Tiny particles such as electrons, however, can still make it across even if they don't have enough energy to climb the hill. Quantum physics describes such particles as extended waves of probability—and it turns out that there is a probability that one of them will "tunnel" through the hill and suddenly materialize in the other depression, even though the electron can't occupy the high ground between the two low spots.
It sounds unlikely, but scientists and engineers have amply demonstrated quantum tunneling in semiconductors in which electrons tunnel through nonconducting layers of material. (In fact, some types of magnetic hard drives rely on tunneling for reading out data.) And the Nobel Prize-winning scanning tunneling microscope relies on electrons tunneling through a forbidden no man's land between a tiny fingerlike probe and a conducting surface. Still, no one has ever seen a macroscopic object tunnel through an obstacle.
But Mika Sillanpää and colleagues at Aalto University in Finland say it might be possible to do just that using a tiny widget that resembles a trampoline as they reported 8 November in Physical Review B. Researchers would fashion the micrometer-wide trampoline out of graphene, a superstrong, superflexible sheet of carbon only one atom thick. They would suspend the membrane—small but much larger than the atoms and molecules that are the usual domain of quantum physics—over a metal plate. When experimenters applied an electrical voltage, the membrane would have two stable positions: one in which it bows slightly in the middle and one in which it bends enough to contact the plate below. In the Finnish team's design, the electrical and mechanical forces on the membrane create an energy barrier between these two positions. If researchers could lower the membrane's energy by cooling it to a temperature of less than a thousandth of a degree above absolute zero, then the only way it could get between the two positions is quantum tunneling.
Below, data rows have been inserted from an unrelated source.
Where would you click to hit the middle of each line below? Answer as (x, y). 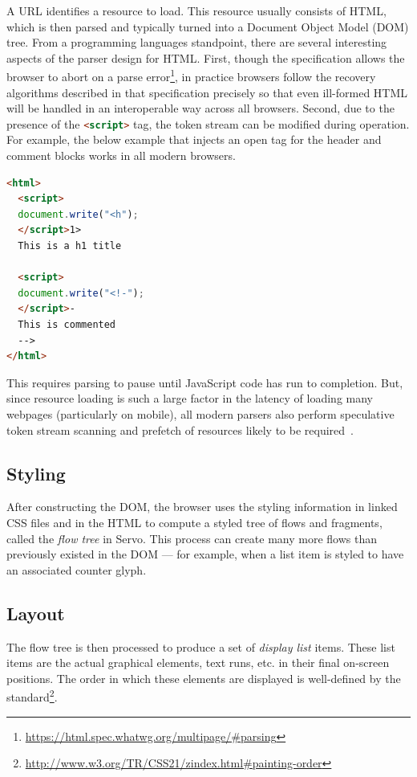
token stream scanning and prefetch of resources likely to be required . (180, 429)
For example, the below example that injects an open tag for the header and (194, 139)
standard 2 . (32, 695)
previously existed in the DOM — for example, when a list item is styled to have (205, 554)
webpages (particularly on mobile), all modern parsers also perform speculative (200, 413)
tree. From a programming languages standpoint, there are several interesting (197, 42)
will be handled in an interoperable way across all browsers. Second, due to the (200, 108)
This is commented (67, 325)
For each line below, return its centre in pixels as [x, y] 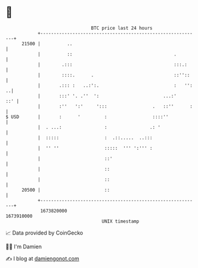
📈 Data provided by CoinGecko [44, 233]
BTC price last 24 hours [122, 28]
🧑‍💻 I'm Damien [24, 247]
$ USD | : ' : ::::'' [87, 117]
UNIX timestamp [120, 221]
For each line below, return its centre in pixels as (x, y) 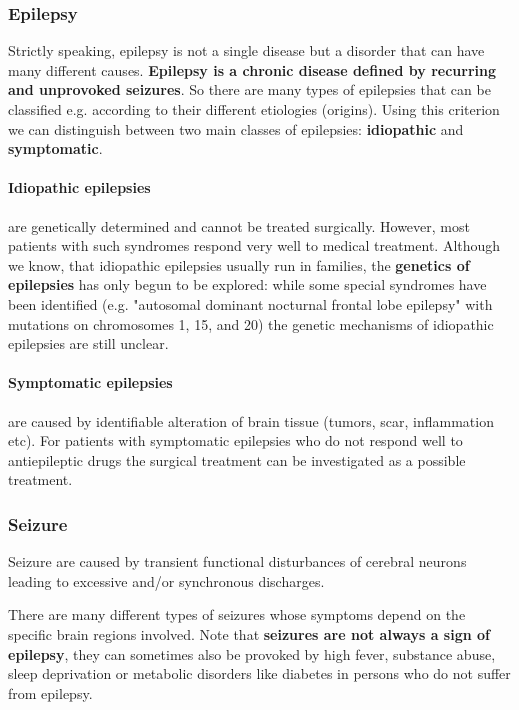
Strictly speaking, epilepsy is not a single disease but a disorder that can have (246, 50)
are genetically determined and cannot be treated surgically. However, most (239, 225)
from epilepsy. (50, 692)
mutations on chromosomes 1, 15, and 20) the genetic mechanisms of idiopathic (251, 323)
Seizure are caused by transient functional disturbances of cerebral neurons (237, 561)
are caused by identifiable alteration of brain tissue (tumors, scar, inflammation (251, 420)
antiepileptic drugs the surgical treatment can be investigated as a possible (237, 459)
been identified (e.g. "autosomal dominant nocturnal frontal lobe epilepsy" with (250, 303)
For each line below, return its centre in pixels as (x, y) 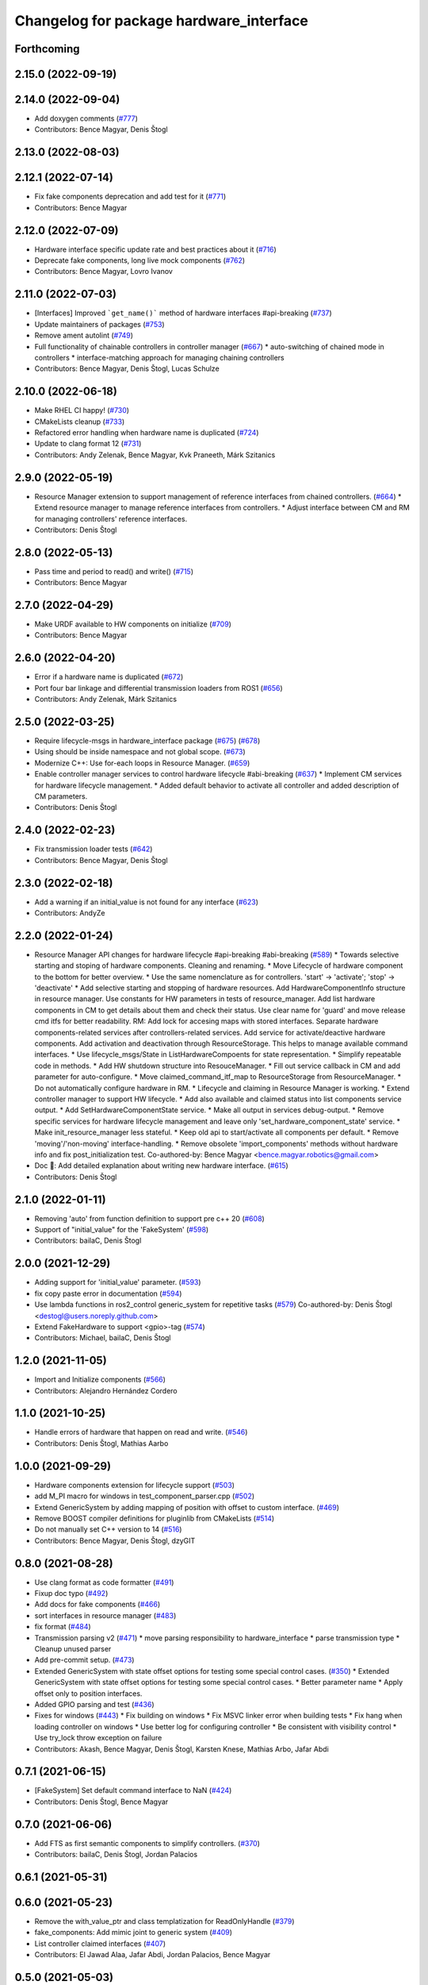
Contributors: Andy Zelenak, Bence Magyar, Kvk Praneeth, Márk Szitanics (155, 455)
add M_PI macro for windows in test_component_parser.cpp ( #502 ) (145, 1496)
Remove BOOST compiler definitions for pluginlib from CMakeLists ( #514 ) (155, 1518)
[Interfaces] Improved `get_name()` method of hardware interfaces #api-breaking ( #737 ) (183, 313)
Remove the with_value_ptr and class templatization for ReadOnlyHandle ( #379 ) (164, 1921)
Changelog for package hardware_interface (162, 21)
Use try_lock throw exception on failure (98, 1738)
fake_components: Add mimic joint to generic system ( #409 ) (134, 1933)
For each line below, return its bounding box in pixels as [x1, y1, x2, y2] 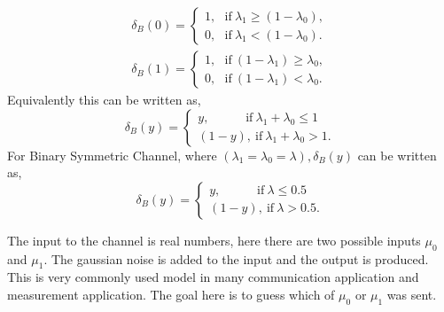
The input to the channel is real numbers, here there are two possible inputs [7, 230, 421, 249]
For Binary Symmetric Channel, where [7, 145, 217, 164]
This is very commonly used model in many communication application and [7, 268, 419, 286]
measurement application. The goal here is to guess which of [7, 285, 335, 304]
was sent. [386, 285, 437, 304]
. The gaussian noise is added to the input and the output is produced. [43, 249, 429, 268]
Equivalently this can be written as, [7, 90, 201, 109]
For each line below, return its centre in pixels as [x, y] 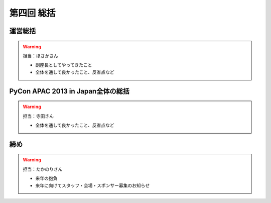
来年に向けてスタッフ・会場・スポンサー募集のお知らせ [93, 185]
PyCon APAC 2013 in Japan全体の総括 [70, 91]
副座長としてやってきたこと [64, 65]
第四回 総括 [32, 13]
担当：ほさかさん [40, 56]
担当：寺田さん [38, 116]
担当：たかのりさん [43, 169]
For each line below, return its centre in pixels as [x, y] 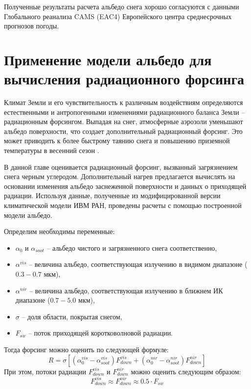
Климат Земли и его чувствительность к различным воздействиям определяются [124, 102]
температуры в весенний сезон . [52, 150]
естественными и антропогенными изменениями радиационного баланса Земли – [125, 112]
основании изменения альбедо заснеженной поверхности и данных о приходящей [125, 186]
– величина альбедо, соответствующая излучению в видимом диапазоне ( [138, 264]
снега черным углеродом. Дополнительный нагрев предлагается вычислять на [120, 176]
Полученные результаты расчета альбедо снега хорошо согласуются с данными [122, 6]
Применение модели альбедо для [108, 59]
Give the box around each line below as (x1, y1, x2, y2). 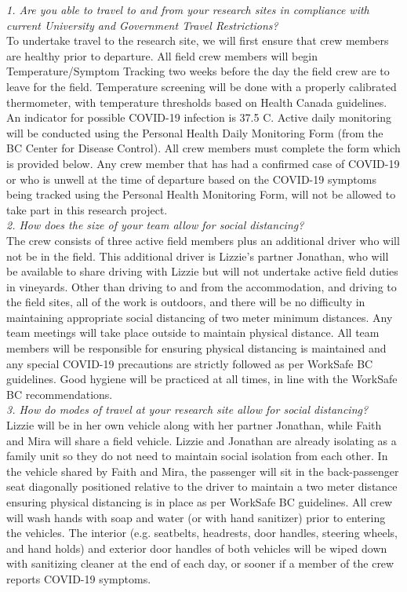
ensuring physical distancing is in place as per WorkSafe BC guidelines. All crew (6, 494, 392, 510)
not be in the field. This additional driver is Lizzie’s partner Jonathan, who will (6, 247, 389, 264)
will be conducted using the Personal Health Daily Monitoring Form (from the (6, 124, 383, 141)
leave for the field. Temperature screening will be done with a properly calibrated (6, 78, 397, 94)
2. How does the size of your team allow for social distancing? (6, 217, 304, 233)
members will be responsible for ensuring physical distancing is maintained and (6, 340, 387, 356)
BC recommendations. (6, 386, 113, 402)
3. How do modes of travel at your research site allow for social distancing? (6, 401, 369, 418)
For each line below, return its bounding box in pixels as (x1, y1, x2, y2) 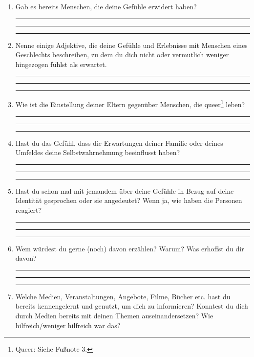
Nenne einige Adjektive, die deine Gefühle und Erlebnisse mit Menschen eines (15, 40, 248, 50)
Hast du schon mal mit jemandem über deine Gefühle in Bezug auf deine (15, 185, 234, 196)
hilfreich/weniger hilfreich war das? (15, 320, 121, 330)
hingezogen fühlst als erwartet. (15, 59, 107, 69)
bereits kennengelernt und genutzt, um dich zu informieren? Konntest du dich (15, 301, 248, 311)
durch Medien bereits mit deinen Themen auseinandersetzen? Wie (15, 310, 213, 320)
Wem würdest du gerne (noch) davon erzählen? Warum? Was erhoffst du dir (15, 243, 244, 253)
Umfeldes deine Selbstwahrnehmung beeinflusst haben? (15, 147, 180, 157)
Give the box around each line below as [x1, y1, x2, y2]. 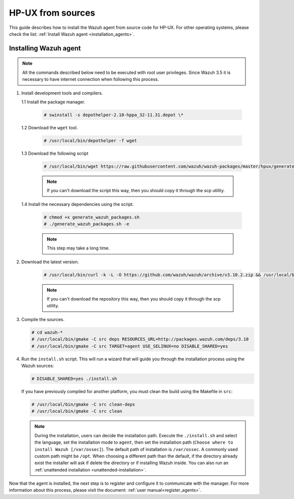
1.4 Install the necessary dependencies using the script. [21, 201, 134, 207]
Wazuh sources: [21, 363, 54, 369]
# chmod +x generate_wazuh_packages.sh [44, 214, 140, 220]
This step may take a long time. [47, 245, 110, 251]
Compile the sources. [21, 316, 65, 322]
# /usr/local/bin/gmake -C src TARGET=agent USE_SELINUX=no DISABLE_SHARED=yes [31, 343, 228, 349]
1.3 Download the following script [21, 150, 89, 156]
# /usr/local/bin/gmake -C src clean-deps [31, 401, 135, 407]
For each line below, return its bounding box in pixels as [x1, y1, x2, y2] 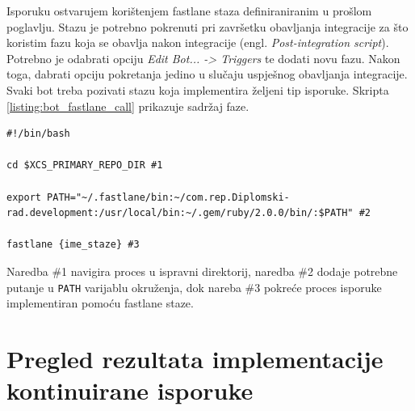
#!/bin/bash [6, 128, 70, 140]
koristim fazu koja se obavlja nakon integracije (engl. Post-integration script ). [6, 34, 389, 51]
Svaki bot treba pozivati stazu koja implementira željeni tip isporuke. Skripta [6, 81, 389, 98]
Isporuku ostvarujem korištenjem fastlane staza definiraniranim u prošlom [6, 2, 372, 19]
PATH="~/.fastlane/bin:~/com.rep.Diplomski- [47, 191, 290, 203]
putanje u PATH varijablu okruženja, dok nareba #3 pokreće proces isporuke [6, 278, 382, 295]
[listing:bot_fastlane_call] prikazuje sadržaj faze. [6, 97, 249, 114]
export [6, 191, 41, 203]

The experimenters could then observe the membrane's change of configuration by looking for a change in the system's capacitance, a measure of how well it can store electrical charge. Sillanpää says achieving the low temperatures required may take several years, but the team is moving forward with an experiment.
Quantum tunneling in a mechanical system is "the kind of holy grail that people are looking for now," says physicist Walter Lawrence of Dartmouth College, but the experiment is likely to be difficult. Gil-Ho Lee, a physicist at Pohang University of Science and Technology in South Korea, says the proposed experiment would be an important first step toward demonstrating quantum tunneling. But he cautions that it might not be conclusive because the membrane might perform similar flip-flops when it absorbs a little extra energy in the form of heat. "A more sophisticated test must be done," Lee says. He says that searches for quantum tunneling in electrical systems known as Josephson junctions faced similar issues in the 1980s before experiments eventually confirmed tunneling.
So why can't you use quantum tunneling to walk through a wall? Quantum mechanical calculations show that for something as big as a person, the probability is so small that you could wait until the end of the universe and most likely still not find yourself on the other side.